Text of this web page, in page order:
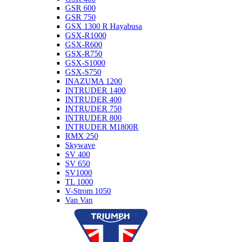
GSR 600
GSR 750
GSX 1300 R Hayabusa
GSX-R1000
GSX-R600
GSX-R750
GSX-S1000
GSX-S750
INAZUMA 1200
INTRUDER 1400
INTRUDER 400
INTRUDER 750
INTRUDER 800
INTRUDER M1800R
RMX 250
Skywave
SV 400
SV 650
SV1000
TL 1000
V-Strom 1050
Van Van
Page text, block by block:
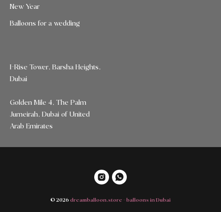
New Year
Balloons for a wedding
I-Rise Tower, Barsha Heights,
Dubai
Golden Mile 4, The Palm
Jumeirah, Dubai of United
Arab Emirates
© 2026 dreamballoon.store - balloons in Dubai

━━━━━━━━━━━━━━━━━━━━

TASK OBJECTIVE>
Find each line in the records that contains the string "INTRUDER", then say how many there are and nothing else.

OUTPUT>
5